Namun sayangnya, menjadi seorang Nyai bukanlah sebuah prestasi yang membanggakan di masyarakat. Wanita yang sudah berstatus Nyai perlahan akan mengalami aleanisasi dari masyarakat, dengan banyaknya pergunjingan dan hinaan. Padahal, hidup sebagai Nyai bukan merupakan pilihan, namun keterpaksaan keadaan. Seorang Kumpeni juga bias memiliki lebih dari satu gundik, gundik yang dirasa sudah tak lagi memberikan kepuasan lahir batin dengan mudahnya akan digantikan dengan gundik baru yang lebih muda dan tentunya lebih cantik. Selain bisa didepak kapan saja, sebagian besar Nyai juga mengalami perlakuan yang semena-mena dari tuannya, seperti mengalami kekerasan dan perampasan harta serta hak asuh anak-anak yang mereka lahirkan. Ketika sudah tak lagi dipakai oleh Tuannya, mereka akan dikembalikan ke desa asal. Kembali ke desa asal pun bukan sebuah jawaban dari permasalahan, malah menjadi sumber konflik baru karena seorang bekas gundik tak akan pernah di terima dengan baik dalam masyarakat karena sudah dianggap sebagai pelacur.
Sebenarnya, secara tak sadar bahwa pelacuran muncul dari sistem pergundikan yang penjajah bentuk dan masyarakat yakini. Pada zamannya tak ada seorang wanita yang memiliki keinginan untuk hidup menjadi seorang gundik. Kemiskinan dan kemelaratan membuat mereka terpaksa menjalani kehidupan yang tak mereka inginkan.
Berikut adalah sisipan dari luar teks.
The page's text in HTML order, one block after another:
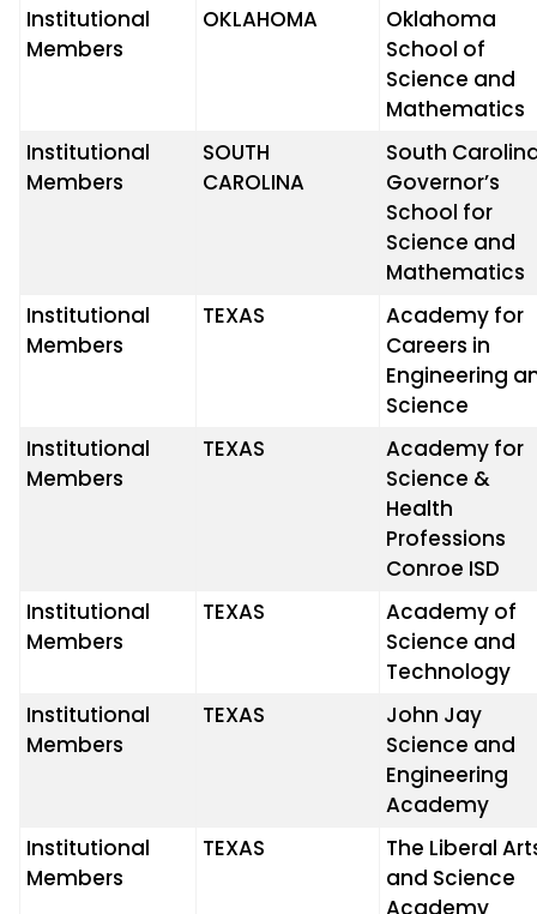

Sistem patriaki yang memandang seorang laki-laki memiliki kekuasaan lebih tinggi membuat wanita tak berkutik untuk menolak, terlebih budaya Jawa sangat menabukan seorang wanita membantah atau membalas omongan orang yang lebih tua terlebih laki-laki yang lebih tua. Keadaan tersebut diperparah dengan pandangan masyarakat yang memberikan stigma negative pada gundik maupun mantan gundik. Bayangkan saja, kala itu wanita sangat tabu untuk mengenyam bangku sekolah, urusan wanita hanya pada urusan dapur dan kasur bukan buku dan pena. Sehingga, tak dipungkiri seorang mantan gundik yang dibuang oleh tuannya dan ditolak oleh lingkungan terdekatnya memiliki peluang besar menjadi pelacur sungguhan. Seperti kisah Nyai Saritem, gundik asal kota kembang Bandung yang membuka sebuah tempat yang dijadikan untuk tempat kencan para tentara Belanda dan wanita pribumi dan saat ini terkenal menjadi lokalisasi Saritem di Bandung hingga saat ini.
Kehidupan pelacuran sebenarnya tak kan pernah terlepas dengan adanya diskriminasi. Diskriminasi semakin kuat, maka pelacuran pun akan semakin meningkat. Mari kita berlogika secara sederhana. Di Indonesia sendiri, untuk menurunkan angka prostitusi, pemerintah akan serta merta menutup lokalisasi dan melakukan sweeping pada pelacur yang masih memaksa untuk bekerja sembunyi-sembunyi. Selama ini yang menjadi target sasaran hanyalah pelacur, bukan pengguna pelacur. Pelacur tidak akan meningkat bila permintaan akan pelacur tidak tinggi. Siapa pengguna pelacur? Ya pastinya adalah pria. Pria pengguna pelacur tak pernah mendapatkan sanksi seberat wanita pelacur.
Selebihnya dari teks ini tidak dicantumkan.